BEGIN TASK INPUT

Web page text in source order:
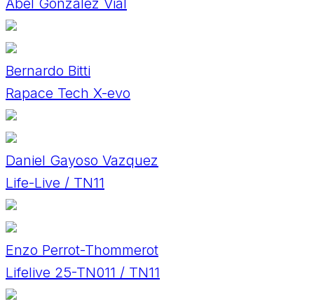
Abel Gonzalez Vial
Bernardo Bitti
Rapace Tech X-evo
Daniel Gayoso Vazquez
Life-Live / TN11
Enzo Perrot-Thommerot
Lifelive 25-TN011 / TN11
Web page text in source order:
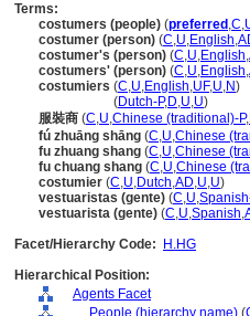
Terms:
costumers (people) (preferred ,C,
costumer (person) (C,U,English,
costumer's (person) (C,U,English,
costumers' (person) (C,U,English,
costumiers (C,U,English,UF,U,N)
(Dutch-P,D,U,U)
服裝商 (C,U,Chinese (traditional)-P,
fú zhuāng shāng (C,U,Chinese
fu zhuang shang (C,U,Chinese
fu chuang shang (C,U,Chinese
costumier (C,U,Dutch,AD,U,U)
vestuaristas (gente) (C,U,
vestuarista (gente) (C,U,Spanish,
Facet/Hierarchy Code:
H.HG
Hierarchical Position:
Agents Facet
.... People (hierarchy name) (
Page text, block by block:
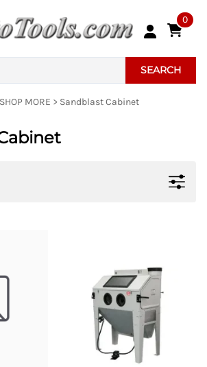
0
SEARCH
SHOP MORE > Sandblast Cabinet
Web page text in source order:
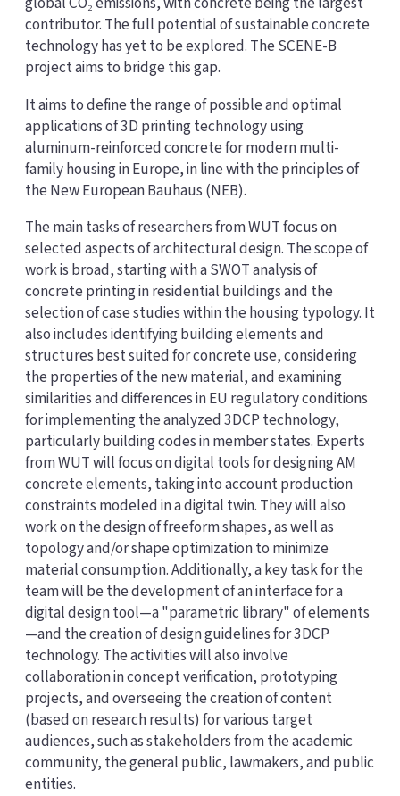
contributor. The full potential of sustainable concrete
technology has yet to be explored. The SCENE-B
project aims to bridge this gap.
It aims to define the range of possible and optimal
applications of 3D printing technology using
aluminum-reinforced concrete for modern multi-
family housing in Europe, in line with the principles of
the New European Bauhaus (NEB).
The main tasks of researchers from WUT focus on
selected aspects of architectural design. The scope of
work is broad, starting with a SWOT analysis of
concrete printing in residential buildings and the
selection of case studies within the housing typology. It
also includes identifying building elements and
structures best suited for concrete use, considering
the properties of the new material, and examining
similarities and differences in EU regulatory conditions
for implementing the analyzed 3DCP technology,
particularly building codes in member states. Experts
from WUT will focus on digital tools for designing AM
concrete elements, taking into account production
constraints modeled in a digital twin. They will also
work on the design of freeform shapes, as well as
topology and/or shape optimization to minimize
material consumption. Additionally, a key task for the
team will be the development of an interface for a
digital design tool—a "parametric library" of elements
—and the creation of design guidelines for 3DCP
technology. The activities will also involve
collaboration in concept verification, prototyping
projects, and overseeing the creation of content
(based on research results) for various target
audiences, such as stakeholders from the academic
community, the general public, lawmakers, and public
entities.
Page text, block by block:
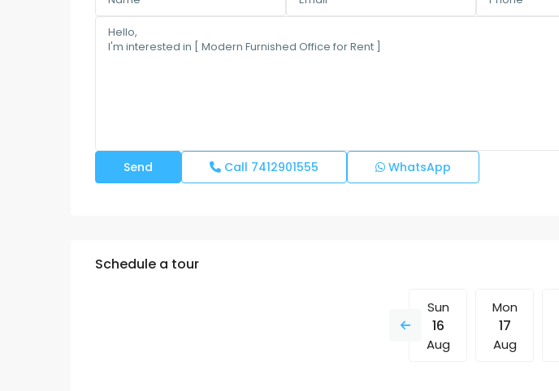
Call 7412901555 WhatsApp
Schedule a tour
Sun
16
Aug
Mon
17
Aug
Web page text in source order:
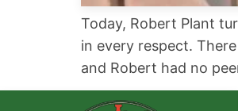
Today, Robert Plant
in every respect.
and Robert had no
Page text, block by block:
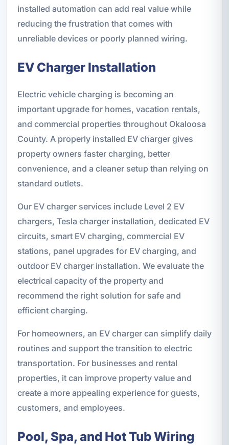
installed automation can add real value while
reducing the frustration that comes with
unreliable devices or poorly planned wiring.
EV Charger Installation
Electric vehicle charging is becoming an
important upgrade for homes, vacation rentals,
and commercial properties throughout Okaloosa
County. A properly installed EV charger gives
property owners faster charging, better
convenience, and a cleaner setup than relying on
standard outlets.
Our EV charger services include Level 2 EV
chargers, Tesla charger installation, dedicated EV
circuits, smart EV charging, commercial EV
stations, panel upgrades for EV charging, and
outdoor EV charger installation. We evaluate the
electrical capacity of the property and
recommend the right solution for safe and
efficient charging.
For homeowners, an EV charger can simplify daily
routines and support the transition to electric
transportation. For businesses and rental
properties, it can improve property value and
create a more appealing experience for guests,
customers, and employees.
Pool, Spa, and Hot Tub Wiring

END TASK INPUT

• _EXERCISE INSTRUCTIONS_: Your reply should consist of a single number, the count of lines in the records above that contain the string "housing".

• _EXERCISE RESULT_: 2